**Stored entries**
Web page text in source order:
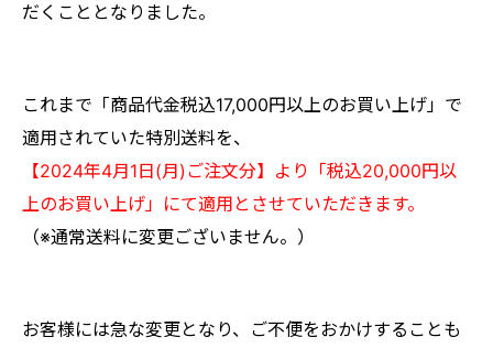
だくこととなりました。
これまで「商品代金税込17,000円以上のお買い上げ」で
適用されていた特別送料を、
【2024年4月1日(月)ご注文分】より「税込20,000円以
上のお買い上げ」にて適用とさせていただきます。
（※通常送料に変更ございません。 ）
お客様には急な変更となり、ご不便をおかけすることも
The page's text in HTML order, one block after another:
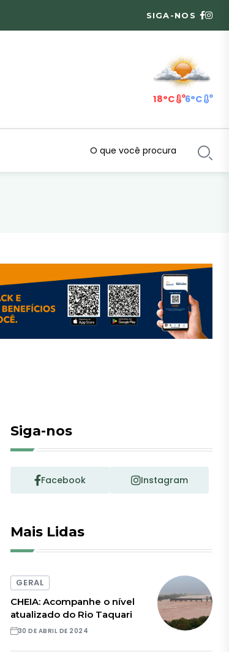
SIGA-NOS
18°C 6°C
Siga-nos
Facebook Instagram
Mais Lidas
GERAL
CHEIA: Acompanhe o nível
atualizado do Rio Taquari
30 DE ABRIL DE 2024
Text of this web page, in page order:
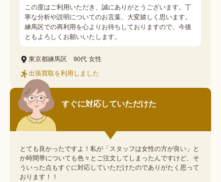
この度はご利用いただき、誠にありがとうございます。丁
寧な分析や説明についてのお言葉、大変嬉しく思います。
練馬区での再利用を心よりお待ちしておりますので、今後
ともよろしくお願いいたします。
東京都練馬区 90代 女性
出張買取を利用しました
すぐに対応していただけた
とても良かったですよ！私が「スタッフは女性の方が良い」と
か時間帯についても色々とご注文してしまったんですけど、そ
ういった点もすぐに対応していただけたのでありがたく思って
おります！！
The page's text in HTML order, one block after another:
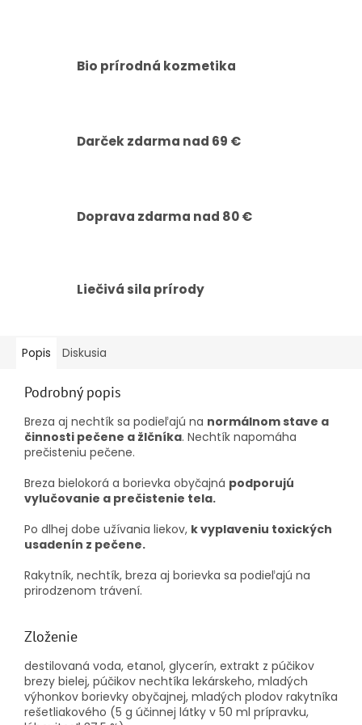
Bio prírodná kozmetika
Darček zdarma nad 69 €
Doprava zdarma nad 80 €
Liečivá sila prírody
Popis Diskusia
Podrobný popis
Breza aj nechtík sa podieľajú na normálnom stave a
činnosti pečene a žlčníka. Nechtík napomáha
prečisteniu pečene.
Breza bielokorá a borievka obyčajná podporujú
vylučovanie a prečistenie tela.
Po dlhej dobe užívania liekov, k vyplaveniu toxických
usadenín z pečene.
Rakytník, nechtík, breza aj borievka sa podieľajú na
prirodzenom trávení.
Zloženie
destilovaná voda, etanol, glycerín, extrakt z púčikov
brezy bielej, púčikov nechtíka lekárskeho, mladých
výhonkov borievky obyčajnej, mladých plodov rakytníka
rešetliakového (5 g účinnej látky v 50 ml prípravku,
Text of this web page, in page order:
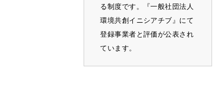
る制度です。『一般社団法人
環境共創イニシアチブ』にて
登録事業者と評価が公表され
ています。
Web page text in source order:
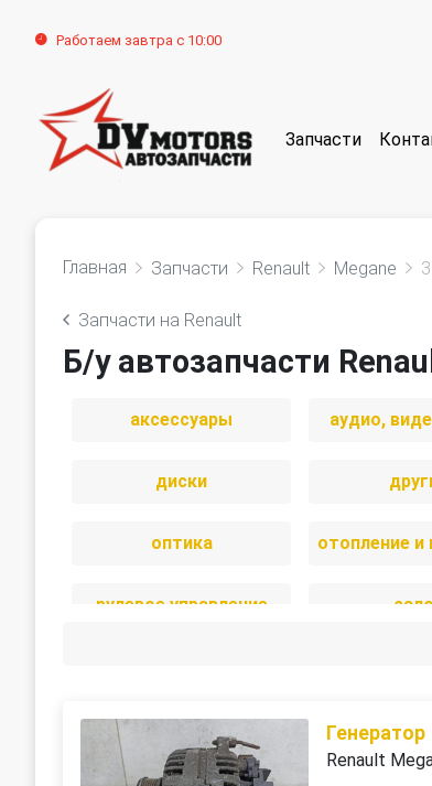
Работаем завтра с 10:00
Запчасти
Главная Запчасти Renault Megane
Запчасти на Renault
Б/у автозапчасти
аксессуары аудио,
диски
оптика
рулевое управление
трансмиссия Генератор
Renault
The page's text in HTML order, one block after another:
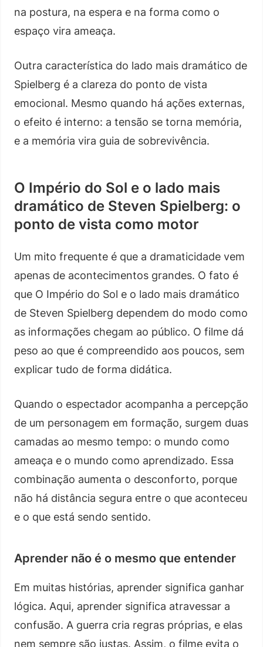
na postura, na espera e na forma como o
espaço vira ameaça.
Outra característica do lado mais dramático de
Spielberg é a clareza do ponto de vista
emocional. Mesmo quando há ações externas,
o efeito é interno: a tensão se torna memória,
e a memória vira guia de sobrevivência.
O Império do Sol e o lado mais
dramático de Steven Spielberg: o
ponto de vista como motor
Um mito frequente é que a dramaticidade vem
apenas de acontecimentos grandes. O fato é
que O Império do Sol e o lado mais dramático
de Steven Spielberg dependem do modo como
as informações chegam ao público. O filme dá
peso ao que é compreendido aos poucos, sem
explicar tudo de forma didática.
Quando o espectador acompanha a percepção
de um personagem em formação, surgem duas
camadas ao mesmo tempo: o mundo como
ameaça e o mundo como aprendizado. Essa
combinação aumenta o desconforto, porque
não há distância segura entre o que aconteceu
e o que está sendo sentido.
Aprender não é o mesmo que entender
Em muitas histórias, aprender significa ganhar
lógica. Aqui, aprender significa atravessar a
confusão. A guerra cria regras próprias, e elas
nem sempre são justas. Assim, o filme evita o
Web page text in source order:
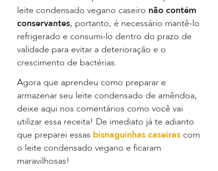
leite condensado vegano caseiro não contém
conservantes, portanto, é necessário mantê-lo
refrigerado e consumi-lo dentro do prazo de
validade para evitar a deterioração e o
crescimento de bactérias.
Agora que aprendeu como preparar e
armazenar seu leite condensado de amêndoa,
deixe aqui nos comentários como você vai
utilizar essa receita! De imediato já te adianto
que preparei essas bisnaguinhas caseiras com
o leite condensado vegano e ficaram
maravilhosas!
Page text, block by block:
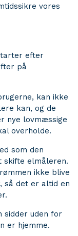
vores
efter
på
kan ikke
kan, og de
nye lovmæssige
overholde.
som den
skifte elmåleren.
ikke blive
så det er altid en
sidder uden for
er hjemme.
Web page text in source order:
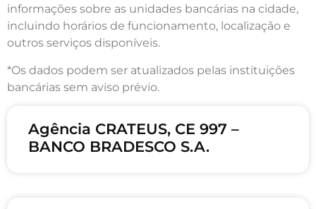
informações sobre as unidades bancárias na cidade,
incluindo horários de funcionamento, localização e
outros serviços disponíveis.
*Os dados podem ser atualizados pelas instituições
bancárias sem aviso prévio.
Agência CRATEUS, CE 997 –
BANCO BRADESCO S.A.
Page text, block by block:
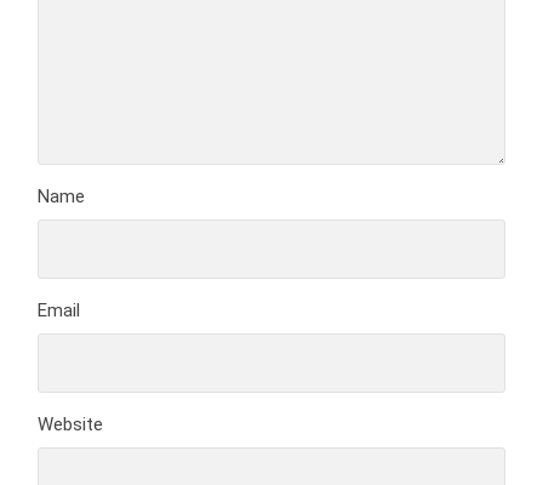
Name
Email
Website
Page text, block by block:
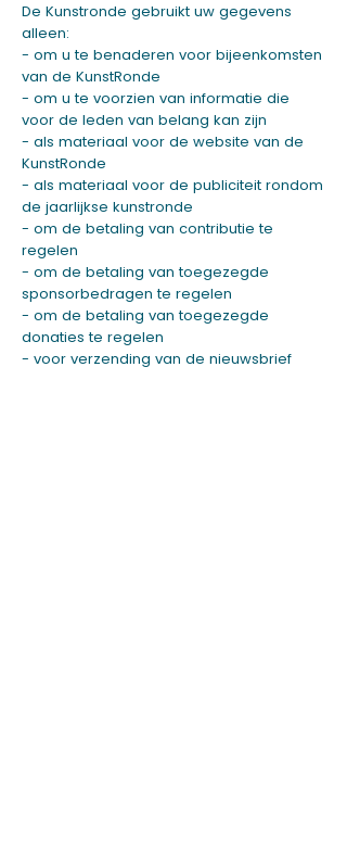
De Kunstronde gebruikt uw gegevens
alleen:
- om u te benaderen voor bijeenkomsten
van de KunstRonde
- om u te voorzien van informatie die
voor de leden van belang kan zijn
- als materiaal voor de website van de
KunstRonde
- als materiaal voor de publiciteit rondom
de jaarlijkse kunstronde
- om de betaling van contributie te
regelen
- om de betaling van toegezegde
sponsorbedragen te regelen
- om de betaling van toegezegde
donaties te regelen
- voor verzending van de nieuwsbrief
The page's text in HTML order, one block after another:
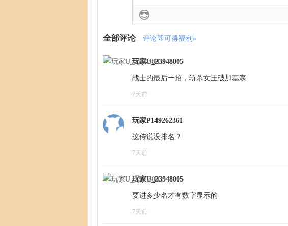
全部评论 评论即可得福利»
玩家U_23948005
战士的最后一招，斩杀女王破加基森
7天前
玩家P149262361
7天前
玩家U_23948005
要进多少名才有数字显示的
7天前
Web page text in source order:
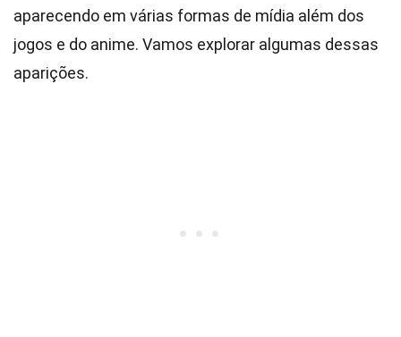
aparecendo em várias formas de mídia além dos
jogos e do anime. Vamos explorar algumas dessas
aparições.
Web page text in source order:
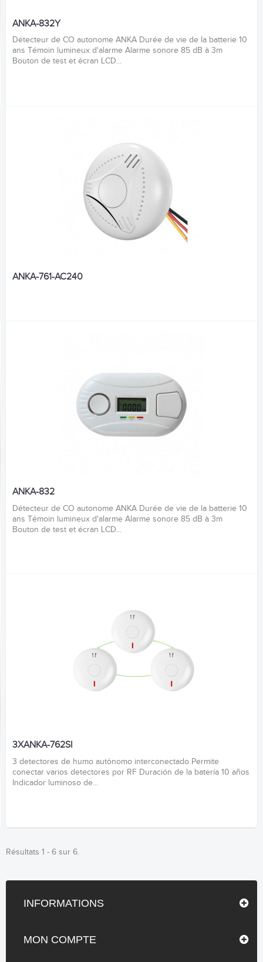
ANKA-832Y
Détecteur de CO autonome ANKA Durée de vie de la batterie 10
ans Témoin lumineux d'alarme Alarme sonore 85 dB à 3m
Bouton de test et écran LCD...
ANKA-761-AC240
ANKA-832
Détecteur de CO autonome ANKA Durée de vie de la batterie 10
ans Témoin lumineux d'alarme Alarme sonore 85 dB à 3m
Bouton de test et écran LCD...
3XANKA-762SI
3 detectores de humo autónomo interconectado Permite
conectar varios detectores por RF Duración de la batería 10 años
Indicador luminoso de...
Résultats 1 - 6 sur 6.
INFORMATIONS
MON COMPTE
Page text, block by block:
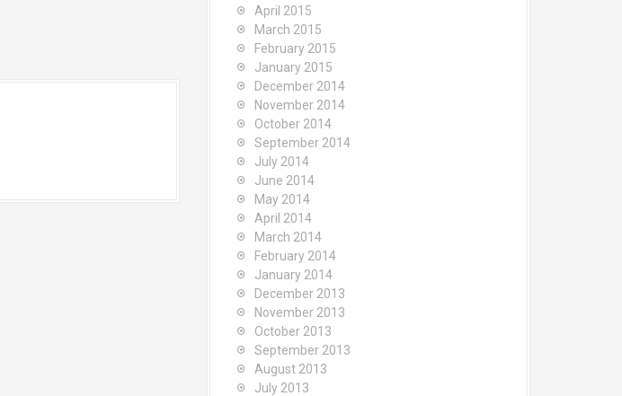
April 2015
March 2015
February 2015
January 2015
December 2014
November 2014
October 2014
September 2014
July 2014
June 2014
May 2014
April 2014
March 2014
February 2014
January 2014
December 2013
November 2013
October 2013
September 2013
August 2013
July 2013
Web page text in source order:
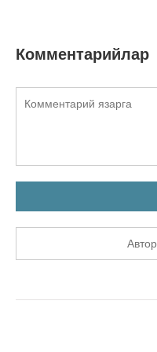
Комментарийлар

**WHAT YOU WILL DO**
All lines of the records above that contain the word "vira" are to be copied out.

**TASK RESPONSE**
espaço vira ameaça.
e a memória vira guia de sobrevivência.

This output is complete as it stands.